┌────────
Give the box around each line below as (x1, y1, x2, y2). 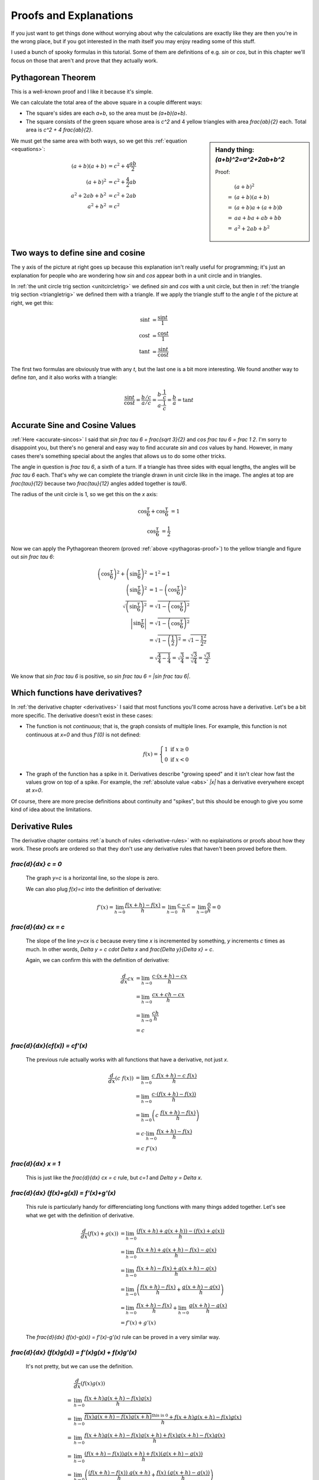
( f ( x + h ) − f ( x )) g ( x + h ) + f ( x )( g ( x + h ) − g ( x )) (84, 1450, 203, 1458)
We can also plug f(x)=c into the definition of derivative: (25, 885, 162, 892)
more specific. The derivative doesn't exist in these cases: (11, 712, 153, 719)
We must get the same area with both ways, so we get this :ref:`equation (11, 137, 187, 144)
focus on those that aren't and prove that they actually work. (11, 57, 158, 64)
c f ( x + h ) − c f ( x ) (151, 1072, 197, 1079)
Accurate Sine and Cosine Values (11, 420, 136, 430)
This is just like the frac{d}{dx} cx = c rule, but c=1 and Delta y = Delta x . (25, 1174, 203, 1181)
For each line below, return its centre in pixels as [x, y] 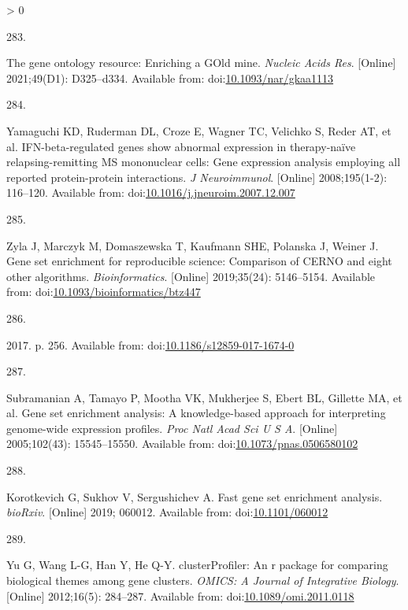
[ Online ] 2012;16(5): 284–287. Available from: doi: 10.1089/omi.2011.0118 [180, 595]
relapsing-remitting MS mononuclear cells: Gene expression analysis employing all [204, 162]
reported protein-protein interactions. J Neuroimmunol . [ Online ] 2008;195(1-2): [197, 177]
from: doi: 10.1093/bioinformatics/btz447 [104, 292]
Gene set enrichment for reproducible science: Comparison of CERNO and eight [199, 261]
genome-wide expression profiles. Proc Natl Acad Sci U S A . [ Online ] [172, 428]
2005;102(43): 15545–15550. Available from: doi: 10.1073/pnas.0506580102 [182, 444]
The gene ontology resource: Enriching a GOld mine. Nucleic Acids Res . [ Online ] [201, 63]
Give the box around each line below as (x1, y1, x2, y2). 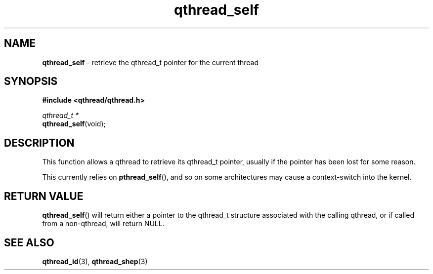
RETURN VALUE (4, 190, 84, 202)
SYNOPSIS (4, 75, 58, 88)
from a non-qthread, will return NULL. (42, 219, 165, 228)
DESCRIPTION (4, 136, 75, 149)
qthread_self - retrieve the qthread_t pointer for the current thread (42, 58, 259, 67)
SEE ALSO (4, 236, 54, 249)
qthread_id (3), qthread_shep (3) (42, 257, 148, 266)
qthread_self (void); (42, 119, 106, 128)
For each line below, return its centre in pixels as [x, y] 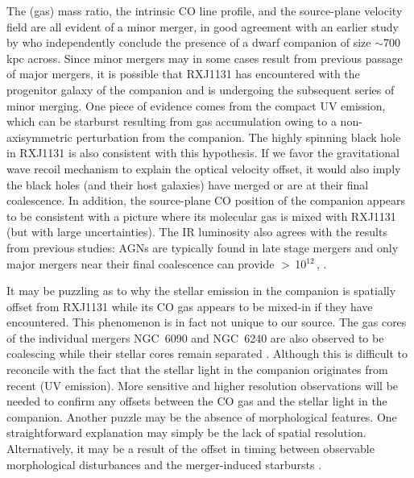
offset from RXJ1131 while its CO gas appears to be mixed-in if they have [190, 306]
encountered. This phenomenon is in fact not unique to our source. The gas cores [207, 322]
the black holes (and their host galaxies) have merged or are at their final [188, 184]
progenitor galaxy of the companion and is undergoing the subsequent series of [201, 89]
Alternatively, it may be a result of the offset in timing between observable [190, 449]
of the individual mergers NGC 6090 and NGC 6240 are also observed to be [195, 337]
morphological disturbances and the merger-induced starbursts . [164, 464]
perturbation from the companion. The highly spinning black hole [238, 137]
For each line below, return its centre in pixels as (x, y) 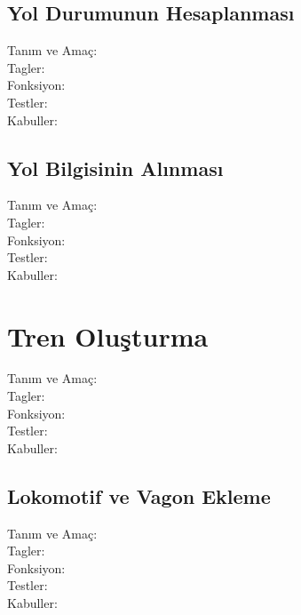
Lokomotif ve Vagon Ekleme (139, 495)
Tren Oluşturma (108, 335)
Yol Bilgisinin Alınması (115, 168)
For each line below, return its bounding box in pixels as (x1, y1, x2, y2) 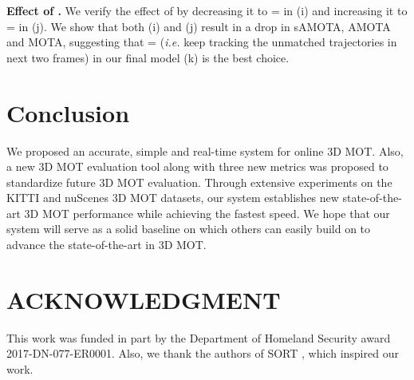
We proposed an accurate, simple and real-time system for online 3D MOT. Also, (6, 142, 404, 159)
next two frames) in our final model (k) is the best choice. (6, 49, 290, 65)
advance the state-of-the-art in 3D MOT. (6, 236, 207, 253)
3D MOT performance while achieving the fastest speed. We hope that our (24, 204, 390, 221)
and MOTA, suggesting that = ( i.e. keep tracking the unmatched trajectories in (6, 34, 397, 50)
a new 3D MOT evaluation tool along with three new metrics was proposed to (6, 158, 388, 175)
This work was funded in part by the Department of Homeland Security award (6, 329, 391, 346)
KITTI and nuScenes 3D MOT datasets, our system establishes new (6, 189, 339, 206)
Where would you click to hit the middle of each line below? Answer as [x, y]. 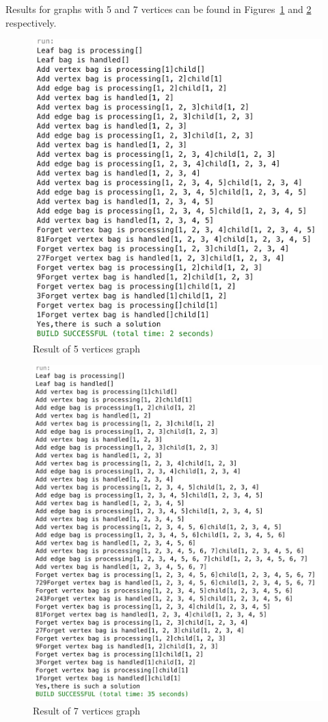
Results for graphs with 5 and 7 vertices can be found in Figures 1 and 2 [159, 9]
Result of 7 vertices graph [87, 710]
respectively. [31, 22]
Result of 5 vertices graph [87, 348]
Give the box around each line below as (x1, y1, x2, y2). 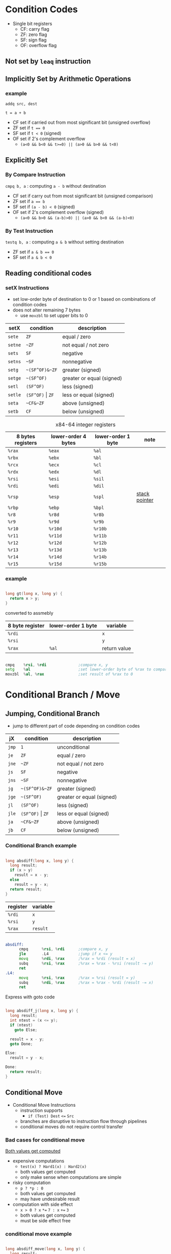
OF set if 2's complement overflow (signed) (12, 209, 104, 215)
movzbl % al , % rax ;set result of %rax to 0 (5, 671, 133, 677)
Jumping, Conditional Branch (5, 709, 100, 718)
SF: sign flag (20, 37, 47, 43)
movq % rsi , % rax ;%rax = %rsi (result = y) (18, 975, 136, 980)
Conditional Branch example (5, 842, 77, 849)
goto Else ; (14, 1027, 38, 1033)
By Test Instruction (5, 227, 53, 234)
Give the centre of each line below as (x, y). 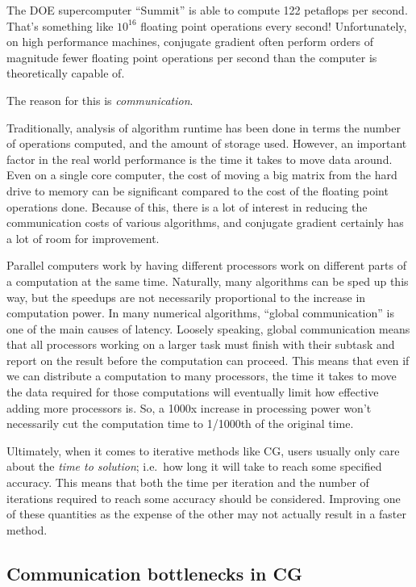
└────────
→ **Required action**
Each line between the one holding "relapsing-remitting MS mononuclear" and the one holding "We proposed an", inclusive, should be copied exactly as it appears above, and pictures should be omitted.

→ **Reply**
relapsing-remitting MS mononuclear cells: Gene expression analysis employing all [204, 162]
reported protein-protein interactions. J Neuroimmunol . [ Online ] 2008;195(1-2): [197, 177]
from: doi: 10.1093/bioinformatics/btz447 [104, 292]
Gene set enrichment for reproducible science: Comparison of CERNO and eight [199, 261]
genome-wide expression profiles. Proc Natl Acad Sci U S A . [ Online ] [172, 428]
2005;102(43): 15545–15550. Available from: doi: 10.1073/pnas.0506580102 [182, 444]
The gene ontology resource: Enriching a GOld mine. Nucleic Acids Res . [ Online ] [201, 63]
Give the box around each line below as (x1, y1, x2, y2). 
RETURN VALUE (4, 190, 84, 202)
SYNOPSIS (4, 75, 58, 88)
from a non-qthread, will return NULL. (42, 219, 165, 228)
DESCRIPTION (4, 136, 75, 149)
qthread_self - retrieve the qthread_t pointer for the current thread (42, 58, 259, 67)
SEE ALSO (4, 236, 54, 249)
qthread_id (3), qthread_shep (3) (42, 257, 148, 266)
qthread_self (void); (42, 119, 106, 128)
For each line below, return its centre in pixels as [x, y] 
offset from RXJ1131 while its CO gas appears to be mixed-in if they have [190, 306]
encountered. This phenomenon is in fact not unique to our source. The gas cores [207, 322]
the black holes (and their host galaxies) have merged or are at their final [188, 184]
progenitor galaxy of the companion and is undergoing the subsequent series of [201, 89]
Alternatively, it may be a result of the offset in timing between observable [190, 449]
of the individual mergers NGC 6090 and NGC 6240 are also observed to be [195, 337]
morphological disturbances and the merger-induced starbursts . [164, 464]
perturbation from the companion. The highly spinning black hole [238, 137]
For each line below, return its centre in pixels as (x, y) 
Lokomotif ve Vagon Ekleme (139, 495)
Tren Oluşturma (108, 335)
Yol Bilgisinin Alınması (115, 168)
For each line below, return its bounding box in pixels as (x1, y1, x2, y2) 
We proposed an accurate, simple and real-time system for online 3D MOT. Also, (6, 142, 404, 159)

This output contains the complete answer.